*** SUPPLIED MATERIAL ***

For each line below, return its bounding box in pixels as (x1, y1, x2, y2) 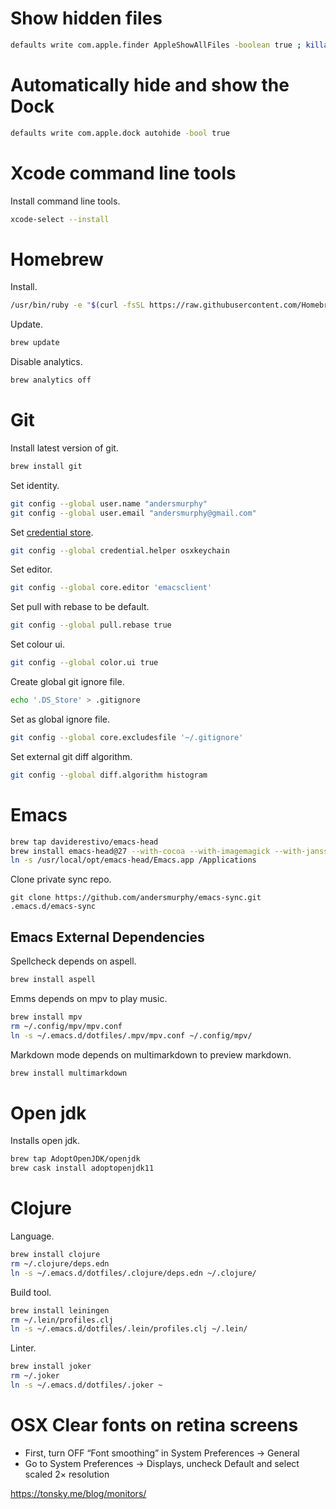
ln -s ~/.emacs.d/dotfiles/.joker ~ (10, 1380, 163, 1391)
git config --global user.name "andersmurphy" (10, 498, 208, 509)
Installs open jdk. (10, 1135, 81, 1147)
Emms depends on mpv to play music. (10, 992, 168, 1004)
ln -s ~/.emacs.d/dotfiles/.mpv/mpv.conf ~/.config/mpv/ (10, 1030, 253, 1041)
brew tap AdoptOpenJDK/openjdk (10, 1154, 141, 1164)
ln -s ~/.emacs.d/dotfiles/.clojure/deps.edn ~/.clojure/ (10, 1268, 257, 1278)
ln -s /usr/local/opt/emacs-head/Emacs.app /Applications (10, 855, 257, 866)
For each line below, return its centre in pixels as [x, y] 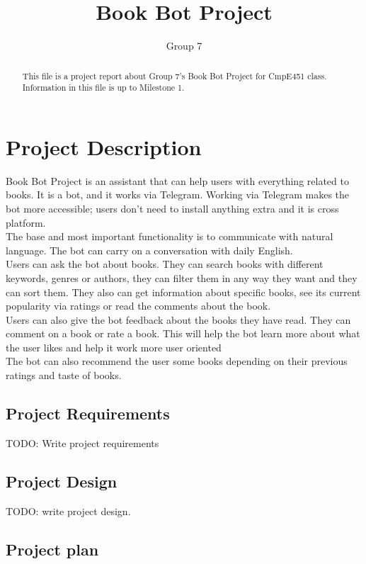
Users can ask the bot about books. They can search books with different [165, 264]
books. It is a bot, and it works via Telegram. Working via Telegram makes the [178, 194]
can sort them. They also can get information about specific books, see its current [183, 292]
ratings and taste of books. [64, 375]
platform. [26, 222]
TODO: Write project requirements [82, 442]
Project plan [52, 549]
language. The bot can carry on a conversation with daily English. [149, 250]
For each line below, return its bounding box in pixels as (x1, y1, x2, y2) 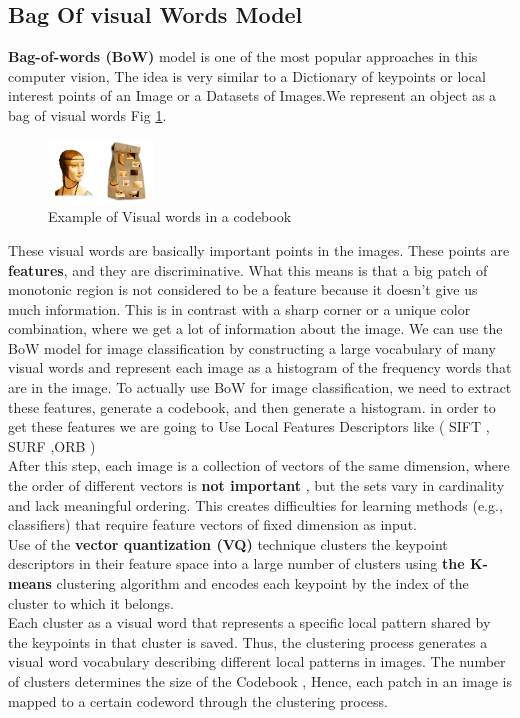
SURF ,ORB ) (8, 435, 96, 456)
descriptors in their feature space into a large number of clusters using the (8, 553, 465, 574)
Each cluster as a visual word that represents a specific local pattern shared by (8, 612, 491, 633)
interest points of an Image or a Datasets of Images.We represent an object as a (8, 85, 497, 106)
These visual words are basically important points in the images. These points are (8, 239, 510, 260)
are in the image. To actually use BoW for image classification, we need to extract (8, 377, 512, 398)
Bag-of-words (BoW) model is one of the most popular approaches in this (8, 46, 478, 67)
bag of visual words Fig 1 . (8, 104, 167, 125)
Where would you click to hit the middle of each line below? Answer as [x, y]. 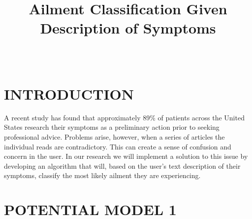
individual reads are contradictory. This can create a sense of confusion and [118, 146]
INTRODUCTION [69, 93]
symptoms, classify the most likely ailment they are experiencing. [102, 175]
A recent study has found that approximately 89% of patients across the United [124, 117]
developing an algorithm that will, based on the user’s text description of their [122, 165]
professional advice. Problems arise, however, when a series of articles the [114, 137]
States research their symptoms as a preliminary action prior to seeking [112, 127]
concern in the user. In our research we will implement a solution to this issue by [126, 156]
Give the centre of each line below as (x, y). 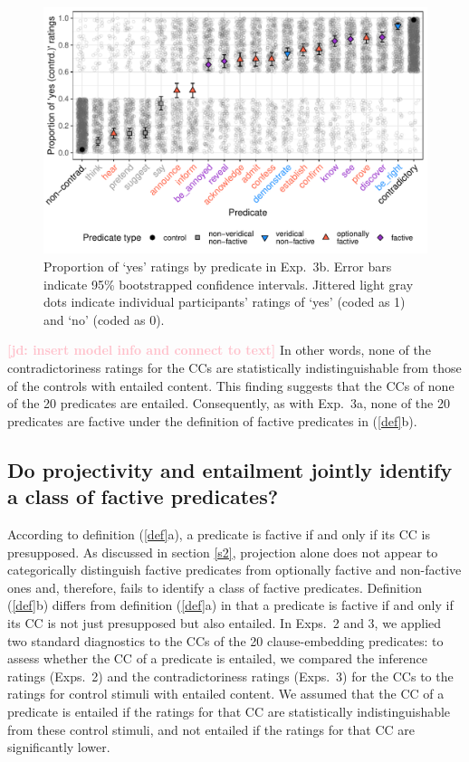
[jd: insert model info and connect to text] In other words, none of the (219, 350)
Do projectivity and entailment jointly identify (230, 469)
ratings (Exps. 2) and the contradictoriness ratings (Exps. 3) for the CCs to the (230, 676)
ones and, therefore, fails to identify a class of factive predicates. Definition (215, 587)
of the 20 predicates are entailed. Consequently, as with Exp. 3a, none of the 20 (229, 403)
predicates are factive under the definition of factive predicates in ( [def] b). (212, 420)
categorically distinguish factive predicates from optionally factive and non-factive (234, 570)
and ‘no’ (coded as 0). (104, 319)
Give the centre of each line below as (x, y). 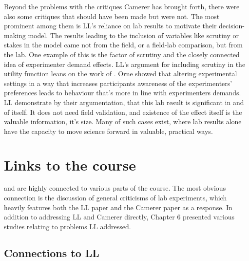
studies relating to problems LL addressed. (67, 226)
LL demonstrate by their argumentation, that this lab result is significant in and (124, 102)
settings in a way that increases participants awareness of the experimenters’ (118, 83)
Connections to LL (52, 252)
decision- (232, 26)
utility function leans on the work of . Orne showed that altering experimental (121, 74)
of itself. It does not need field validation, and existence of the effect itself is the (123, 112)
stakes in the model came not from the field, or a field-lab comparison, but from (123, 45)
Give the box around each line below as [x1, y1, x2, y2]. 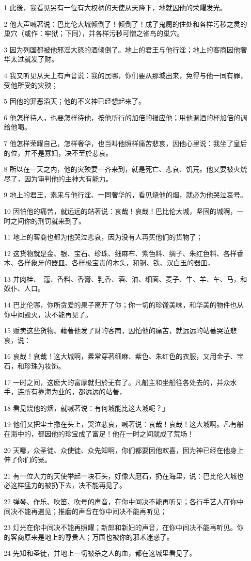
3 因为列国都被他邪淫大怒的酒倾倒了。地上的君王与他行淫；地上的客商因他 [4, 44, 240, 54]
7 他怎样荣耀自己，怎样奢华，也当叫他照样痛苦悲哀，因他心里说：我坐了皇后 [4, 138, 247, 148]
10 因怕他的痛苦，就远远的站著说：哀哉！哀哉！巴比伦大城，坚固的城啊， [4, 206, 237, 216]
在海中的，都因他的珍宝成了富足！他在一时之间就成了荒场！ [4, 429, 194, 438]
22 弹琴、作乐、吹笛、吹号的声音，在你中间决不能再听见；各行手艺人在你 [4, 496, 237, 506]
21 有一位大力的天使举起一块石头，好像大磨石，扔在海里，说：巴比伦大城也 [4, 470, 244, 481]
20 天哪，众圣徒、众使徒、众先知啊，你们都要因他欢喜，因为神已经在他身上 [4, 445, 244, 455]
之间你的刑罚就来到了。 [10, 215, 85, 225]
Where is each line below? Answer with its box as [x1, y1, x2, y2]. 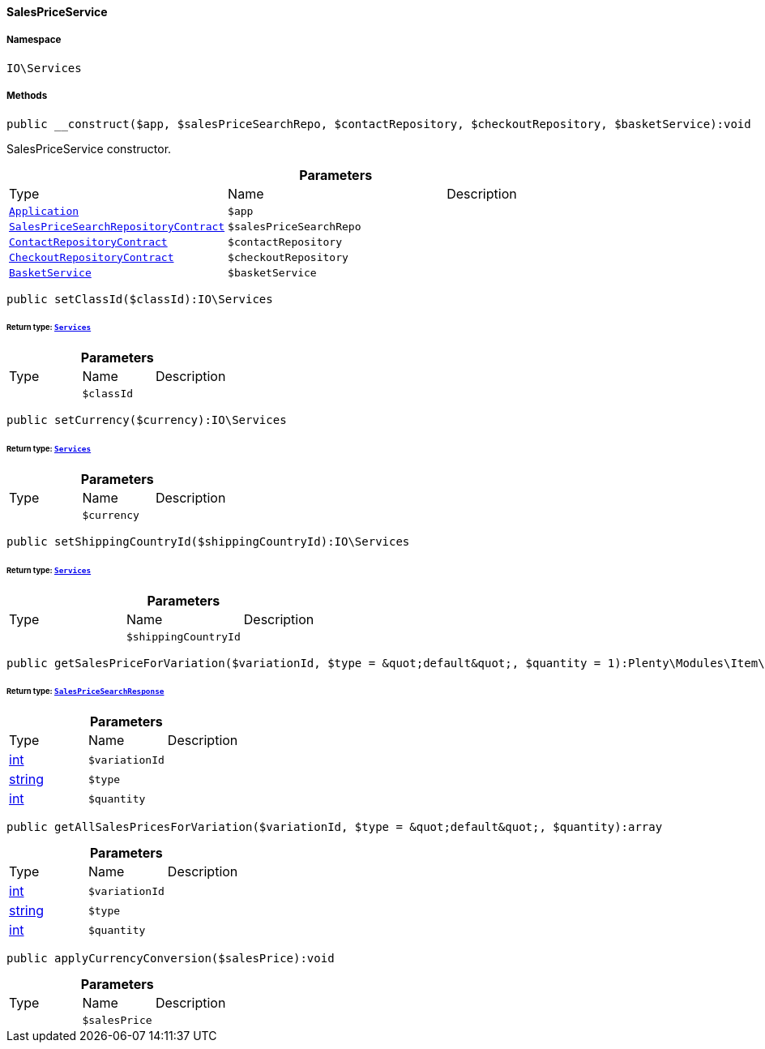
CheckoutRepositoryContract [9, 250, 174, 263]
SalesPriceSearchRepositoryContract [9, 220, 225, 233]
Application [9, 204, 79, 217]
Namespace [6, 34, 62, 46]
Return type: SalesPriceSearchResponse [6, 687, 165, 696]
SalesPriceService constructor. [6, 141, 172, 156]
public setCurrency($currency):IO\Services [6, 413, 287, 427]
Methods [6, 90, 48, 102]
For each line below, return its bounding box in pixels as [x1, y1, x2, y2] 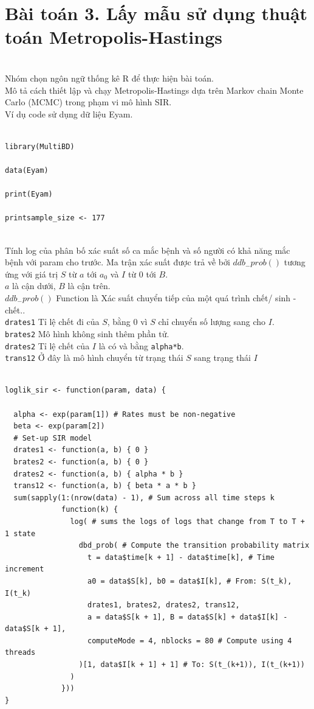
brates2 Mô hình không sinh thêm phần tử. [5, 327, 169, 340]
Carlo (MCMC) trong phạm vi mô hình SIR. [5, 96, 172, 108]
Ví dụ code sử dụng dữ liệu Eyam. [5, 107, 133, 120]
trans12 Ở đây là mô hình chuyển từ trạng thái [5, 351, 183, 364]
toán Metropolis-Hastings [5, 24, 223, 49]
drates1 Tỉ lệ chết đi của [5, 315, 100, 328]
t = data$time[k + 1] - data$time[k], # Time [87, 553, 275, 562]
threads [5, 648, 36, 657]
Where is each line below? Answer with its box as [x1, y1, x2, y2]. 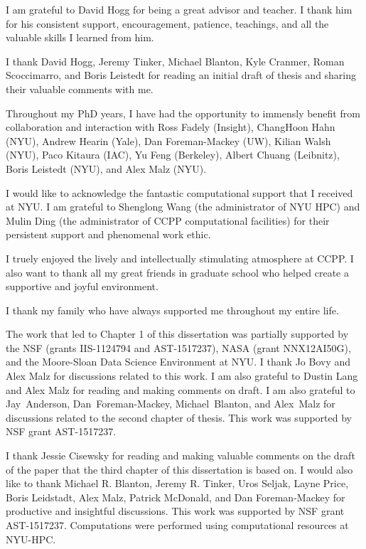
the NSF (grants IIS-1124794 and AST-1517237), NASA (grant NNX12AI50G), [6, 340, 351, 355]
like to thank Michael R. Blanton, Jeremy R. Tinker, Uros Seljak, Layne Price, [6, 476, 349, 491]
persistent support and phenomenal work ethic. [6, 227, 211, 242]
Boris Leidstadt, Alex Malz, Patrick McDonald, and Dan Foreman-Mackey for [6, 489, 345, 504]
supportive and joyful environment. [6, 279, 158, 294]
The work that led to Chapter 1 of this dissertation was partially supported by [6, 326, 349, 341]
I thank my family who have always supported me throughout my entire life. [6, 302, 339, 317]
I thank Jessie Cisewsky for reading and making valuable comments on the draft [6, 448, 355, 463]
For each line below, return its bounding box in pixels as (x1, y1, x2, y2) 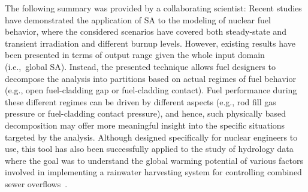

*** End of SUPPLIED MATERIAL ***

Some lines in the records may hold "field"; state how many do, and give no more than that number.

PROBLEM SOLUTION: 2